Exclude all pictures, then copy each of the records exactly as written.

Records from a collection
--------------------
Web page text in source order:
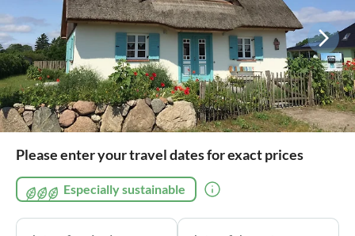
Please enter your travel dates for exact prices
Especially sustainable
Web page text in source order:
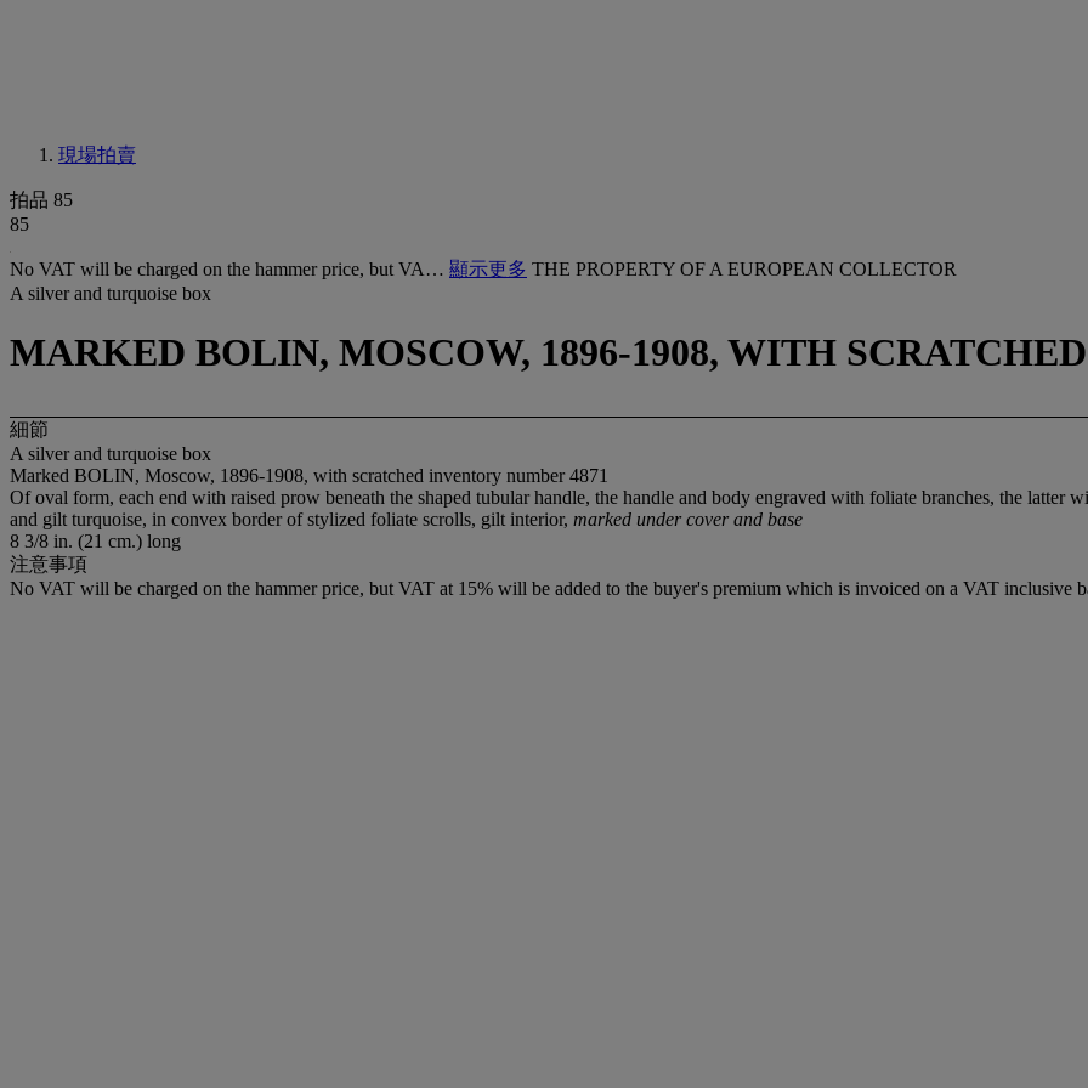
現場拍賣
拍品 85
85
No VAT will be charged on the hammer price, but VA… 顯示更多 THE PROPERTY OF A EUROPEAN COLLECTOR
A silver and turquoise box
MARKED BOLIN, MOSCOW, 1896-1908, WITH
細節
A silver and turquoise box
Marked BOLIN, Moscow, 1896-1908, with scratched inventory number 4871
Of oval form, each end with raised prow beneath the shaped tubular handle, the handle and body engraved with foliate branches, the latter
and gilt turquoise, in convex border of stylized foliate scrolls, gilt interior, marked under cover and base
8 3/8 in. (21 cm.) long
注意事項
No VAT will be charged on the hammer price, but VAT at 15% will be added to the buyer's premium which is invoiced on a VAT inclusive
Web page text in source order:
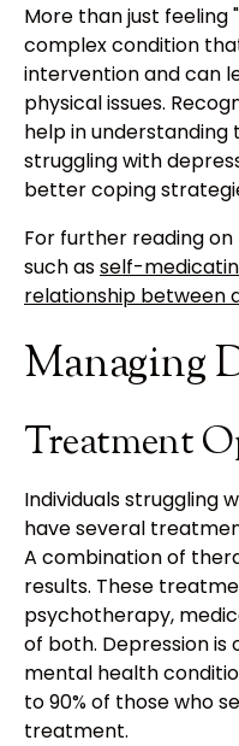
More than just feeling
complex condition
intervention and can
physical issues.
help in
struggling with
better coping
For further reading
such asself-
relationship between
Managing
Treatment
Individuals struggling
have several
A combination of
results. These
psychotherapy,
of both. Depression
mental health
to 90% of those who
treatment.
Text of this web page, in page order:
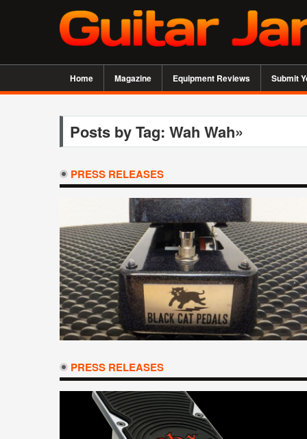
Home Magazine Equipment Reviews Submit
Posts by Tag: Wah Wah»
PRESS RELEASES
PRESS RELEASES
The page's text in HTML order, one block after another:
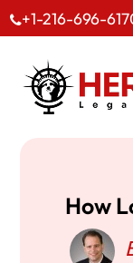
+1-216-696-
How
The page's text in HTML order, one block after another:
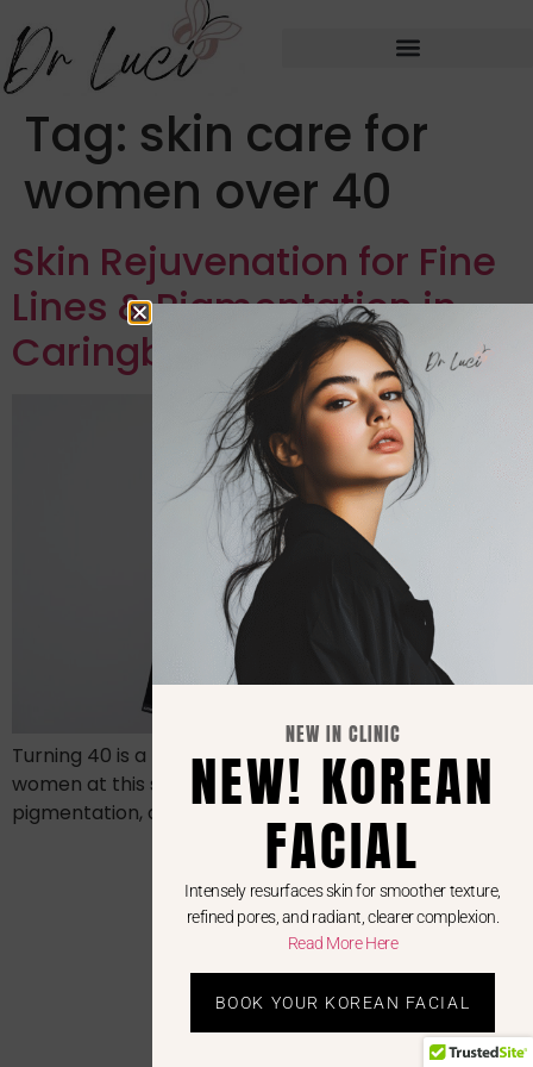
--------------------
Answer for this exercise:
Web page text in source order:
Please enter your travel dates for exact prices
Especially sustainable
Web page text in source order:
現場拍賣
拍品 85
85
No VAT will be charged on the hammer price, but VA… 顯示更多 THE PROPERTY OF A EUROPEAN COLLECTOR
A silver and turquoise box
MARKED BOLIN, MOSCOW, 1896-1908, WITH
細節
A silver and turquoise box
Marked BOLIN, Moscow, 1896-1908, with scratched inventory number 4871
Of oval form, each end with raised prow beneath the shaped tubular handle, the handle and body engraved with foliate branches, the latter
and gilt turquoise, in convex border of stylized foliate scrolls, gilt interior, marked under cover and base
8 3/8 in. (21 cm.) long
注意事項
No VAT will be charged on the hammer price, but VAT at 15% will be added to the buyer's premium which is invoiced on a VAT inclusive
Web page text in source order:
More than just feeling
complex condition
intervention and can
physical issues.
help in
struggling with
better coping
For further reading
such asself-
relationship between
Managing
Treatment
Individuals struggling
have several
A combination of
results. These
psychotherapy,
of both. Depression
mental health
to 90% of those who
treatment.
Text of this web page, in page order:
Home Magazine Equipment Reviews Submit
Posts by Tag: Wah Wah»
PRESS RELEASES
PRESS RELEASES
The page's text in HTML order, one block after another:
+1-216-696-
How
The page's text in HTML order, one block after another:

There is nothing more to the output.